One of the pitfalls of using Excel when connecting it to a database that has a large amount of data, such as SKUtrak DataShare, is that it can be slow and problematic when Excel brings back a large number of rows. This is particularly the case when using Excel with the Snowflake database, as is used by SKUtrak, and when retrieving daily data for stores. If products are stocked in 500 stores, you have 10 different SKUs, that is 5000 rows of data per day that needs to brought back to your spreadsheet. If you have 100 SKUs and want to look at store data over 1 week, that is now 350,000 rows, and so you can being to understand why it gets a little slow and your spreadsheets get a bit big.

But there is another problem that has a big impact on performance and often makes it impossible to use the DataShare store data in the normal way in Excel Power Query. If you are technically minded and interested in the detailed technical explanation as to why this happens, read this article.

Thankfully there is a way of avoiding this issue and being able to use Excel with large data tables, such as daily store data, and getting data loading really quickly without any errors.

It can look a bit daunting, and unless you happen to be proficient in writing SQL queries, you probably would avoid it. But using this guide, and with some template SQL queries that you can copy and paste, you can get the data you need without needing to learn SQL.

ODBC Connection with SQL Statement

First you need get your ODBC connect to your SKUtrak DataShare database in the normal way.

Excel->Get Data->ODBC

From the Data ribbon, select the “Get Data” icon, then “From Other Sources” and select “From ODBC

Excel ODBC window

When you see the next window, you need to select the Data Source Name (your ODBC data source you will have created separately), but now you need to stop, do not click on OK. Instead, click on the Advanced options item to expand that window.

Excel ODBC

Now you will see a big box titled “SQL statement (optional)“, which is where you need to paste in the appropriate SQL.

Excel ODBC with SQL query

As an example, copy and paste the SQL statement from further down this page.

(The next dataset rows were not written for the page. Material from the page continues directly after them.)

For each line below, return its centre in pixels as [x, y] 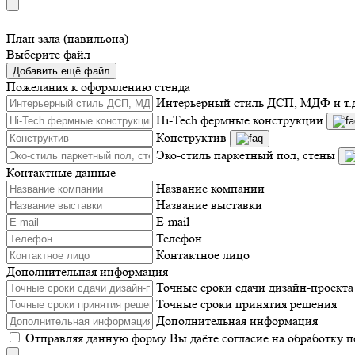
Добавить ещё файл [61, 71]
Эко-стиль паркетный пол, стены [246, 155]
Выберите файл [48, 54]
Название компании [210, 188]
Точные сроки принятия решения [246, 304]
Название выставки [209, 205]
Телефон [179, 238]
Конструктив [191, 137]
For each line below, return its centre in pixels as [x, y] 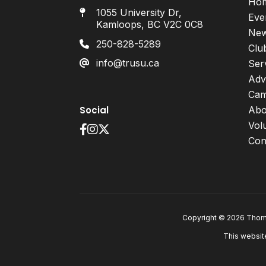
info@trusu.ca [128, 63]
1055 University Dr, [139, 12]
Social [94, 110]
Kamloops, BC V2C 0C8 [150, 24]
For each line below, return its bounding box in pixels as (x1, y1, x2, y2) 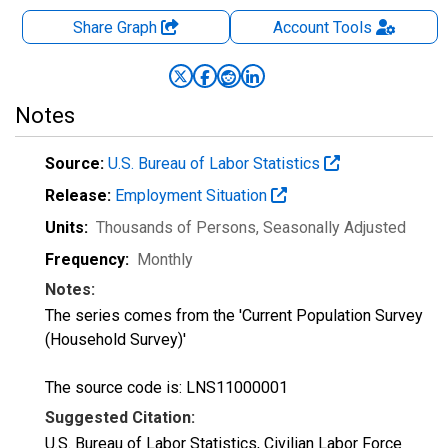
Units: (45, 218, 88, 237)
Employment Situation (115, 186, 271, 205)
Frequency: (45, 250, 129, 269)
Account (272, 18, 329, 37)
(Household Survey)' (45, 330, 186, 349)
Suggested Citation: (45, 408, 195, 427)
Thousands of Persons (96, 218, 256, 237)
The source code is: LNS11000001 (45, 378, 288, 397)
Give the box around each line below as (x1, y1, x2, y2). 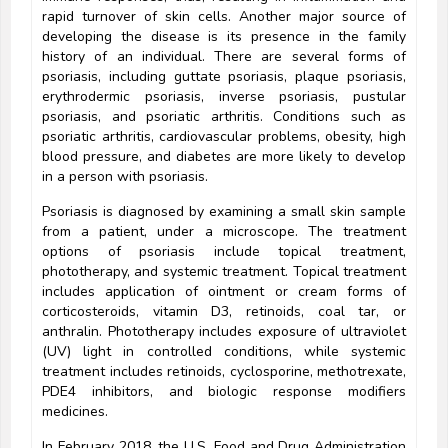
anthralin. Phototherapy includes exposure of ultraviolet (42, 322, 406, 342)
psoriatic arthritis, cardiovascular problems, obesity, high (42, 127, 406, 147)
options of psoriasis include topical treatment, (42, 242, 406, 262)
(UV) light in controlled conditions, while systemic (42, 342, 406, 362)
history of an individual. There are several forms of (42, 47, 406, 67)
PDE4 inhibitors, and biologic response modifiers (42, 382, 406, 402)
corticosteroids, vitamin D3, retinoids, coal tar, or (42, 302, 406, 322)
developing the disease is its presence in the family (42, 27, 406, 47)

Once you’ve pasted it in, now you can click OK.

If it is the first time using the DataShare ODBC driver you will be prompted for username and password, but otherwise you will be taken to the sample data page.

Excel sample data from ODBC

Normally, you would have seen a list of tables at this point and then probably clicked on the “Transform Data” button. But the SQL that has been pasted in should return exactly the data you need, so there is no need to do any further “Transform”, and instead you can click on “Load“.

Now you have got the connection to the right set of data from DataShare, and you can create a pivot or load the data into a table in a worksheet in Excel.
When you hit “Refresh All” to refresh the data in Excel, you will notice that even though you are connected to the large daily store table, it is still very quick and the amount of data downloaded is not so significant.

Past 5 days Store Data for Morrisons

The query below will limit the amount of data being returned to just the past 5 days (based on current date when the spreadsheet is refreshed), and also brings back the product category information for each SKU, and store name and region for each store. From the daily store data table it brings back the daily stock volume for each store, sales volume and sales value.

SELECT 
    DS.A_RETAILER_NAME, R_DATE, DS.R_STORE_CODE, DS.R_STORE_NAME,
    S.R_STORE_REGION, P.S_SKU, P.S_PRODUCT_DESCRIPTION, DS.R_STORE_STOCK_VOLUME, 
    DS.R_SALES_VOLUME, DS.R_SALES_VALUE, P.S_BRAND, P.S_CATEGORY, P.S_SUBCATEGORY            
FROM "SKUTRAK"."PUBLIC"."OUTPUT_MORRISONS_STORE_DAILYSTORESKU_202005" AS DS
JOIN "SKUTRAK"."PUBLIC"."OUTPUT_PRODUCT_202004" AS P ON 
    DS.A_RETAILER_NAME = P.A_RETAILER_NAME 
    AND DS.R_SKU = P.R_SKU
JOIN "SKUTRAK"."PUBLIC"."OUTPUT_STORE_202004" AS S ON 
    DS.A_RETAILER_NAME = S.A_RETAILER_NAME 
    AND DS.R_STORE_CODE = S.R_STORE_CODE
WHERE DS.R_DATE >= TO_DATE(DATEADD('day', -5, SYSDATE()))
ORDER BY DS.R_DATE DESC

You can modify the query to add more columns from the daily store table, for example if you also want to see wastage volume, add the text ,DS.R_WASTAGE_VOLUME after the S_SUBCATEGORY

If you want to show the last 10 days data, change the -5 to -10 on the second to bottom line.